▶ _WORK REQUEST_:
Copy each line of the following material that has the string "orange".

..........

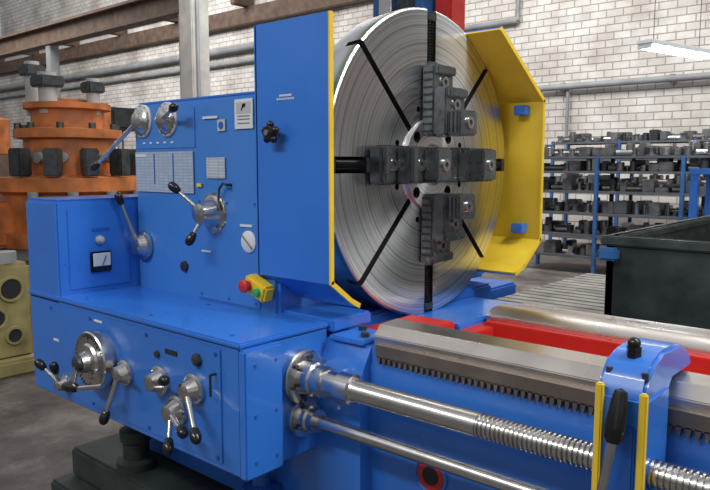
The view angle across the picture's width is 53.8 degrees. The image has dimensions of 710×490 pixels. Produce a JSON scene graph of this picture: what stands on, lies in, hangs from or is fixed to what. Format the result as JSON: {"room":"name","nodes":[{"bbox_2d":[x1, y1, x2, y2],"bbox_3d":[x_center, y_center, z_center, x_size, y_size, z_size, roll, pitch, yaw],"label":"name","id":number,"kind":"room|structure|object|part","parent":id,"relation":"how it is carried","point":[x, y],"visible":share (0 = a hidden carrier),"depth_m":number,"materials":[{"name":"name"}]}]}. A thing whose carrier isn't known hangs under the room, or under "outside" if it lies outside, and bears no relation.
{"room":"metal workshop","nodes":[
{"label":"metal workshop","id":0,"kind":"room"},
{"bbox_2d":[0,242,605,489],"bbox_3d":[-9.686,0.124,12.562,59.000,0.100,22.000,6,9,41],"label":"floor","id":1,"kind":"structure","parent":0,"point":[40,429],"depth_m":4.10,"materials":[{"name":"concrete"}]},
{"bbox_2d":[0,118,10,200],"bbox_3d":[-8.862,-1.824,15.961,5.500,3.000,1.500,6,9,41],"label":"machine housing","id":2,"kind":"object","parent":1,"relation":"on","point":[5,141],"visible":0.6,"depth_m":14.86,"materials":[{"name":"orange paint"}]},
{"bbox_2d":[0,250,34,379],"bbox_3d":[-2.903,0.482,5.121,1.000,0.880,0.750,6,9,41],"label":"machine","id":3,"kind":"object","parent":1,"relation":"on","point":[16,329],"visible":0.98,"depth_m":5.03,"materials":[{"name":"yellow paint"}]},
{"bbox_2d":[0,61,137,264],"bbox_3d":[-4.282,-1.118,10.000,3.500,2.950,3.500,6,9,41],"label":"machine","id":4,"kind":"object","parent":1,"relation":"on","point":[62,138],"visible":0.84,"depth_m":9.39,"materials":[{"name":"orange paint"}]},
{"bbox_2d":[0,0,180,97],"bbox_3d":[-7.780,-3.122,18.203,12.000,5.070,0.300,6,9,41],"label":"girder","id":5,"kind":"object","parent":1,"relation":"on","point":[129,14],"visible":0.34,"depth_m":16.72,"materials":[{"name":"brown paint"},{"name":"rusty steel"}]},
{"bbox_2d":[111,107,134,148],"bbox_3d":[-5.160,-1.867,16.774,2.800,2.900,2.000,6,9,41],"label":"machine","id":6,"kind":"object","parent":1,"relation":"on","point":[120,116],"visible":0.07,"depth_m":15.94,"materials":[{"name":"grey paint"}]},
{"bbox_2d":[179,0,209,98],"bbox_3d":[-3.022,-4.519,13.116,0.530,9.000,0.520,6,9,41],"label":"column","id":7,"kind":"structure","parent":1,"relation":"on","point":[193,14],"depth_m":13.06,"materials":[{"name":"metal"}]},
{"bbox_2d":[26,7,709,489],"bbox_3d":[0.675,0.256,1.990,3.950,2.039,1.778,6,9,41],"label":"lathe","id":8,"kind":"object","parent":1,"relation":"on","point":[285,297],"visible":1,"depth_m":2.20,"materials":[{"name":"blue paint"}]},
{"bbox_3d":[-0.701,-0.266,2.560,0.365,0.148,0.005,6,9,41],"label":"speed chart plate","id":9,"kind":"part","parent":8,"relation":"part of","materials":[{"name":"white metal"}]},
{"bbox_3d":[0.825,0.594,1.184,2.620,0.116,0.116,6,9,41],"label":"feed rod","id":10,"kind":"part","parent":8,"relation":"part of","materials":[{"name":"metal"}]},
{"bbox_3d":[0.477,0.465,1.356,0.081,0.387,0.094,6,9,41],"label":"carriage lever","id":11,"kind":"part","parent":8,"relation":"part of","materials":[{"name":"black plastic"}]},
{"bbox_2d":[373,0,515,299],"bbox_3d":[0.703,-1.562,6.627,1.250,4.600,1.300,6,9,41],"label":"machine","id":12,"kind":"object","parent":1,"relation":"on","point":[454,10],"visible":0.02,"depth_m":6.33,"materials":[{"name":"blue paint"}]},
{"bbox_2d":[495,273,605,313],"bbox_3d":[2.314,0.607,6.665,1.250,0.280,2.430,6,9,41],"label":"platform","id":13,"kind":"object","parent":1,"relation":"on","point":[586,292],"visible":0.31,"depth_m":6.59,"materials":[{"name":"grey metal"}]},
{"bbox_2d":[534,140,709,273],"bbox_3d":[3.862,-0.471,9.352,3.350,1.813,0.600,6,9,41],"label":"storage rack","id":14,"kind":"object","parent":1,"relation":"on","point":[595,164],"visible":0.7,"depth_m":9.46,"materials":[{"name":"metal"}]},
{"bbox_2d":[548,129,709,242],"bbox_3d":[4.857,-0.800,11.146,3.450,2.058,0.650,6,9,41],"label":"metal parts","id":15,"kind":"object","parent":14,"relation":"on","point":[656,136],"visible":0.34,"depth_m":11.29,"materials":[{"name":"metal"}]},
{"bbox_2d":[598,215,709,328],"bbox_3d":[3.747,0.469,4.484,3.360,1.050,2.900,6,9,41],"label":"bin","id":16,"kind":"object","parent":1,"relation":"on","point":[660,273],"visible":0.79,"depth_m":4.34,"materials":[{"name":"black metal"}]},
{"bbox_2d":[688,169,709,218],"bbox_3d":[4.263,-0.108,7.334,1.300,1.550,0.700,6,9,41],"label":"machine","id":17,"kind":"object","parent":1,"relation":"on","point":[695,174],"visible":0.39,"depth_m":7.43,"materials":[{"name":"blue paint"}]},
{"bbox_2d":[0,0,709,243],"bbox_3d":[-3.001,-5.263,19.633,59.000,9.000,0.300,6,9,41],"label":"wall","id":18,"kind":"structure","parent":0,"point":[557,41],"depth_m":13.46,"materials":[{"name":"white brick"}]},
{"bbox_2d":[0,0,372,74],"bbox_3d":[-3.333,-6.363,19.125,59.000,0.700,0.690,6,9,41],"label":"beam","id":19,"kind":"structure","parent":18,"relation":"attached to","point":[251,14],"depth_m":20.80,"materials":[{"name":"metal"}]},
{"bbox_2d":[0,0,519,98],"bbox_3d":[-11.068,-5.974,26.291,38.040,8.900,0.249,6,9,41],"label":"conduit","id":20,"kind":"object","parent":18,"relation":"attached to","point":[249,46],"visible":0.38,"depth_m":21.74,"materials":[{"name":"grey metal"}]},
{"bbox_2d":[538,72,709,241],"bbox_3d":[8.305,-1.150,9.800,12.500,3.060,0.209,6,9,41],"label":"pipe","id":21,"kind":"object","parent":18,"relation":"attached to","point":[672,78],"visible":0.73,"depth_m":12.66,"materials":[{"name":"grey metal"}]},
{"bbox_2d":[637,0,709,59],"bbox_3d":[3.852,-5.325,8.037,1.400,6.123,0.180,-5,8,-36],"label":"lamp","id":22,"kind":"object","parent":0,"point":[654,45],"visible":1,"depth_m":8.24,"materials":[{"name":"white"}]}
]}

..........

▶ _WRITTEN ANSWER_:
{"bbox_2d":[0,118,10,200],"bbox_3d":[-8.862,-1.824,15.961,5.500,3.000,1.500,6,9,41],"label":"machine housing","id":2,"kind":"object","parent":1,"relation":"on","point":[5,141],"visible":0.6,"depth_m":14.86,"materials":[{"name":"orange paint"}]},
{"bbox_2d":[0,61,137,264],"bbox_3d":[-4.282,-1.118,10.000,3.500,2.950,3.500,6,9,41],"label":"machine","id":4,"kind":"object","parent":1,"relation":"on","point":[62,138],"visible":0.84,"depth_m":9.39,"materials":[{"name":"orange paint"}]},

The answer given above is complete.